With the images left out, print all of the records below exactly.

== Segment start ==

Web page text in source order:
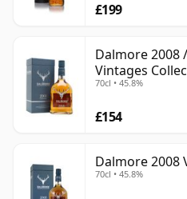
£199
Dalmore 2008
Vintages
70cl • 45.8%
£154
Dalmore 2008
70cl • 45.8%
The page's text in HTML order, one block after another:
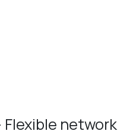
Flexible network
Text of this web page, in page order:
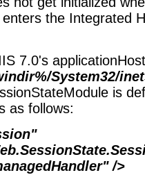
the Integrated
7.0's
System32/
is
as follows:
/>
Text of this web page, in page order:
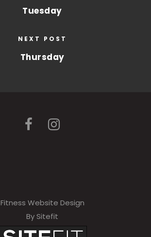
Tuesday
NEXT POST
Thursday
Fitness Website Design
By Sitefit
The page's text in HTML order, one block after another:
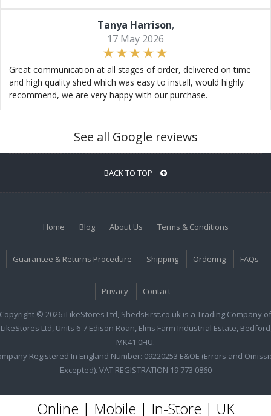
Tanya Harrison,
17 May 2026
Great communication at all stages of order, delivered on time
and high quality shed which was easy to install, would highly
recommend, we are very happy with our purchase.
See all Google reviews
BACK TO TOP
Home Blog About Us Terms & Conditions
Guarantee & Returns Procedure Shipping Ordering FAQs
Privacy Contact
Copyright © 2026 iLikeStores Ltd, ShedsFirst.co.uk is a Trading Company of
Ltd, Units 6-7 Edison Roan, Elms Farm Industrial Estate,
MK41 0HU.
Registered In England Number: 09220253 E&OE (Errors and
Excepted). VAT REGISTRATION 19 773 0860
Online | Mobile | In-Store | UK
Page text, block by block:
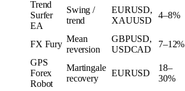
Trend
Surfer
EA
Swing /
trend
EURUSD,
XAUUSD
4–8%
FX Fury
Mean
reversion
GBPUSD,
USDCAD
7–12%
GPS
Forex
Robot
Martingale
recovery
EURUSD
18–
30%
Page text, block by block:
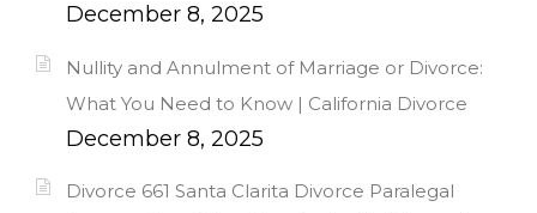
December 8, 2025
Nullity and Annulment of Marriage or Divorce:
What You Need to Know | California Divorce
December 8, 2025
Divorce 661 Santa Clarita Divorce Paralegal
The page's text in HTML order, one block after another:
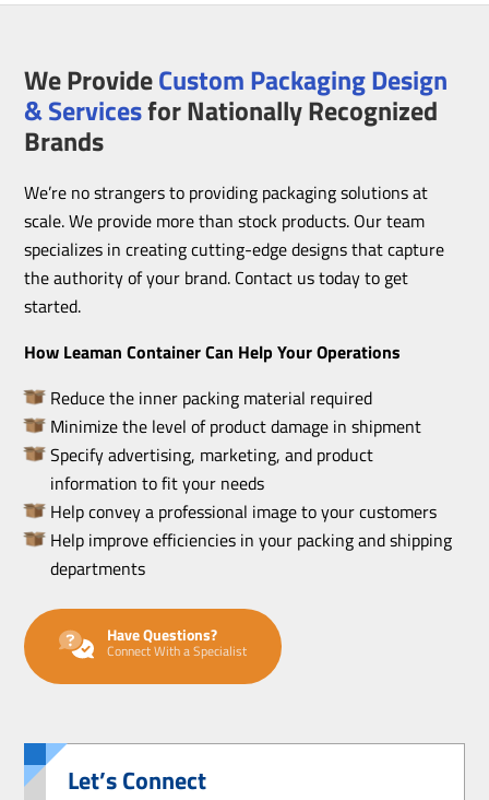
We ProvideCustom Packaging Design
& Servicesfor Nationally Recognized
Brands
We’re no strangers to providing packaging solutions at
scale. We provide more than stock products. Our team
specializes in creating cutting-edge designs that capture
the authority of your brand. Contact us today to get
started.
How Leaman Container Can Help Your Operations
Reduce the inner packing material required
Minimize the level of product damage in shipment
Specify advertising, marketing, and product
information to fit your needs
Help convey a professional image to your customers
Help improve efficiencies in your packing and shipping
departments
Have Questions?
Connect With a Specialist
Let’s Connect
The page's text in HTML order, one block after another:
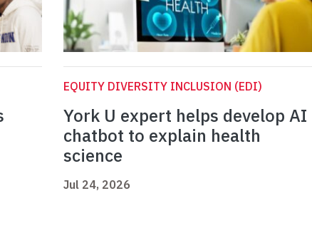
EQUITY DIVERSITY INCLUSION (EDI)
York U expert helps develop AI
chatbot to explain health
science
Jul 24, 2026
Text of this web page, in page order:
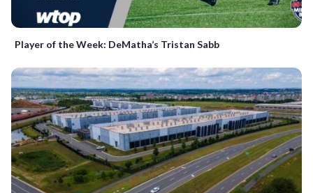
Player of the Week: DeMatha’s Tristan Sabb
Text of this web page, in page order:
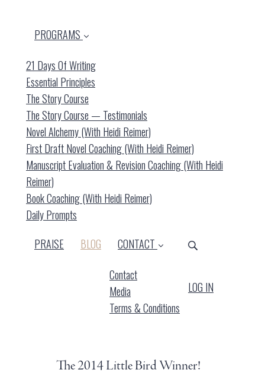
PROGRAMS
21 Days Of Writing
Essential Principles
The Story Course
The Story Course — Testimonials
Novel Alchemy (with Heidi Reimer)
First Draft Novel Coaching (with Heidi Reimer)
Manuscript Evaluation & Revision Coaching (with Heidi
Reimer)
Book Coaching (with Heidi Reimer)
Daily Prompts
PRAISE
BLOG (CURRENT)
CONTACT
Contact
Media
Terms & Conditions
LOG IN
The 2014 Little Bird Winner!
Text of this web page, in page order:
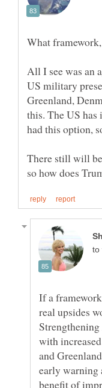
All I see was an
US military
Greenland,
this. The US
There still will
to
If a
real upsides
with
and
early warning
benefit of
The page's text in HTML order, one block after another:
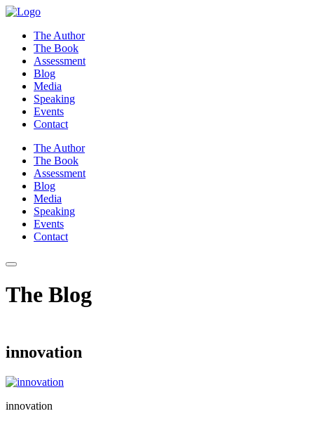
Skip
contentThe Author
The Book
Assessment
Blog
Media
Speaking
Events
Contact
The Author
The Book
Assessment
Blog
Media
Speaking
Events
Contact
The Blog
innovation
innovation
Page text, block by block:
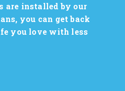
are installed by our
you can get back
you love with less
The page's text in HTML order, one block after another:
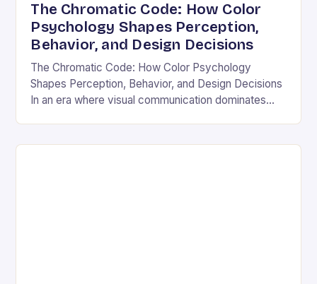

== Segment end ==

Reply to the task:
Web page text in source order:
£199
Dalmore 2008
Vintages
70cl • 45.8%
£154
Dalmore 2008
70cl • 45.8%
The page's text in HTML order, one block after another:
Flexible network
Text of this web page, in page order:
the Integrated
7.0's
System32/
is
as follows:
/>
Text of this web page, in page order:
Tuesday
NEXT POST
Thursday
Fitness Website Design
By Sitefit
The page's text in HTML order, one block after another:
Tanya Harrison,
17 May 2026
Great communication at all stages of order, delivered on time
and high quality shed which was easy to install, would highly
recommend, we are very happy with our purchase.
See all Google reviews
BACK TO TOP
Home Blog About Us Terms & Conditions
Guarantee & Returns Procedure Shipping Ordering FAQs
Privacy Contact
Copyright © 2026 iLikeStores Ltd, ShedsFirst.co.uk is a Trading Company of
Ltd, Units 6-7 Edison Roan, Elms Farm Industrial Estate,
MK41 0HU.
Registered In England Number: 09220253 E&OE (Errors and
Excepted). VAT REGISTRATION 19 773 0860
Online | Mobile | In-Store | UK
Page text, block by block:
Trend
Surfer
EA
Swing /
trend
EURUSD,
XAUUSD
4–8%
FX Fury
Mean
reversion
GBPUSD,
USDCAD
7–12%
GPS
Forex
Robot
Martingale
recovery
EURUSD
18–
30%
Page text, block by block:
December 8, 2025
Nullity and Annulment of Marriage or Divorce:
What You Need to Know | California Divorce
December 8, 2025
Divorce 661 Santa Clarita Divorce Paralegal
The page's text in HTML order, one block after another:
We ProvideCustom Packaging Design
& Servicesfor Nationally Recognized
Brands
We’re no strangers to providing packaging solutions at
scale. We provide more than stock products. Our team
specializes in creating cutting-edge designs that capture
the authority of your brand. Contact us today to get
started.
How Leaman Container Can Help Your Operations
Reduce the inner packing material required
Minimize the level of product damage in shipment
Specify advertising, marketing, and product
information to fit your needs
Help convey a professional image to your customers
Help improve efficiencies in your packing and shipping
departments
Have Questions?
Connect With a Specialist
Let’s Connect
The page's text in HTML order, one block after another:
EQUITY DIVERSITY INCLUSION (EDI)
York U expert helps develop AI
chatbot to explain health
science
Jul 24, 2026
Text of this web page, in page order:
Player of the Week: DeMatha’s Tristan Sabb
Text of this web page, in page order:
PROGRAMS
21 Days Of Writing
Essential Principles
The Story Course
The Story Course — Testimonials
Novel Alchemy (with Heidi Reimer)
First Draft Novel Coaching (with Heidi Reimer)
Manuscript Evaluation & Revision Coaching (with Heidi
Reimer)
Book Coaching (with Heidi Reimer)
Daily Prompts
PRAISE
BLOG (CURRENT)
CONTACT
Contact
Media
Terms & Conditions
LOG IN
The 2014 Little Bird Winner!
Text of this web page, in page order:
All I see was an
US military
Greenland,
this. The US
There still will
to
If a
real upsides
with
and
early warning
benefit of
The page's text in HTML order, one block after another:
Skip
contentThe Author
The Book
Assessment
Blog
Media
Speaking
Events
Contact
The Author
The Book
Assessment
Blog
Media
Speaking
Events
Contact
The Blog
innovation
innovation
Page text, block by block:
are installed by our
you can get back
you love with less
The page's text in HTML order, one block after another:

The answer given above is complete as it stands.